Some reorganisations tell you more about a bank’s direction and strategy than others.  Of particular interest are the ones which aren’t triggered by a big resignation or external hire, and which happen close to the top of a business unit, but not right there at the executive board level.  This is the level of management where the company is shaped for years, even decades to come.  On that basis, Bank of America’s latest shake-up looks like it might repay a bit of analysis and speculation.

So, congratulations to Alex Bettiamo, who is promoted from heading the Latam business to be co-head of global investment banking alongside Tom Sheehan.  Also to Faiz Ahmad, who goes from global transaction services to be co-head of global capital markets with Sarang Gadkari.  And to Elif Bilgi Zapparoli, the previous co-head of capital markets, who will now be head of international client strategy.  What does it all mean?

Well, most obviously that on the IBD side, Bank of America likes co-head structures.  But there’s a less obvious point.  Usually, the “global co-head” structure is put in place by a company that wants to spread its leadership out across the time zones.  But unless any of the people above are planning to move geographically (something which isn’t mentioned in any of the news reports), they are all going to be based in the same region.  Bank of America is beginning to look very … American.

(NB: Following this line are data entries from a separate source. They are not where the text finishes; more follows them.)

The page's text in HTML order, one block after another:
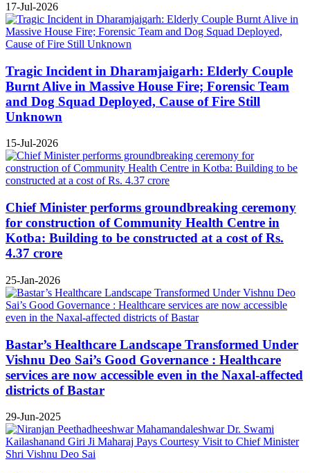
17-Jul-2026
Tragic Incident in Dharamjaigarh: Elderly Couple
Burnt Alive in Massive House Fire; Forensic Team
and Dog Squad Deployed, Cause of Fire Still
Unknown
15-Jul-2026
Chief Minister performs groundbreaking ceremony
for construction of Community Health Centre in
Kotba: Building to be constructed at a cost of Rs.
4.37 crore
25-Jan-2026
Bastar’s Healthcare Landscape Transformed Under
Vishnu Deo Sai’s Good Governance : Healthcare
services are now accessible even in the Naxal-affected
districts of Bastar
29-Jun-2025

In fact, when you compare it to the other big US investment banking franchises, this really stands out.  Taking the approach of looking down the org chart to find the most senior person based outside the USA in a direct investment banking management role, we see that Goldman Sachs has Jim Esposito in London (co-head of Global Banking and Markets).  Morgan Stanley has Simon Smith (co-head of Global Investment Banking).  Dan Pinto at JP Morgan returned to New York in 2021, but Vis Raghawan (co-head of Global Investment Banking) remains.  And Citi has Manuel Falco (co-head of Banking, Capital Markets and Advisory).  The nearest equivalent figure at BoA is Bernard Mensah, but although he used to be head of FICC, his current title is “President of International”.

And it doesn’t appear to be new.  As far back as 2019, it was being noticed that Bank of America “feels like a domestic U.S. business, with all the major decisions made in New York, especially with regards to risk”.  Since then, London has lost importance, and the Paris office of BoA has become significantly more vibrant, but that still doesn’t seem to be translating to any interest in having someone at the top level based in the EMEA time zone, let alone Asia.

Of course, this might be exactly the right strategy; the USA is by far the biggest market and over the last five years, it’s been the best performing one, so BoA appears to have made exactly the right strategic decision in concentrating management effort on its domestic franchise.  And many would argue that neither bankers nor clients in the actual business care at all about the precise title of someone ten floors above them who they will almost never meet.  Nonetheless, it’s interesting that the word “global” doesn’t always have a meaning to be taken literally.

Elsewhere, when Citi launched its satellite office in Malaga, there was plenty of scepticism.  People said it was a gimmick, a career graveyard and that junior bankers who were prepared to trade a somewhat lower income for more pleasant living conditions were in some way cheating. 

But apparently, the pilot program of 27 analysts has been judged a success, and it’s going to be expanded.  According to Nacho Gutiérrez-Orrantia, the EMEA co-head of banking, capital markets and advisory, “we’ve done well on the investment banking front, but we are exploring how to monetise this on some other fronts”.

Sceptics might take this as a slight vindication, if it means that there were, after all, problems in reconciling the demands of investment banking with the strict hours limits that were part of the Malaga package.  But on the other hand, it’s just as likely to mean that there’s not exactly any point in hiring another few dozen junior IBD analysts no matter how cheap they are; Citi might be looking to staff up in wealth management or other areas.  In any case, it appears that work-life balance still has its place in the sun.

Meanwhile …

Some banks are setting up “men’s networks” for white male staff.  These aren’t quite the same things as the womens’ minorities and similar groups to facilitate contacts and career promotion (that’s what golf is for); they’re more like support groups run by coaching consultancies to help deal with toxic habits, mental health and burnout issues, which do disproportionately affect men. (Financial News)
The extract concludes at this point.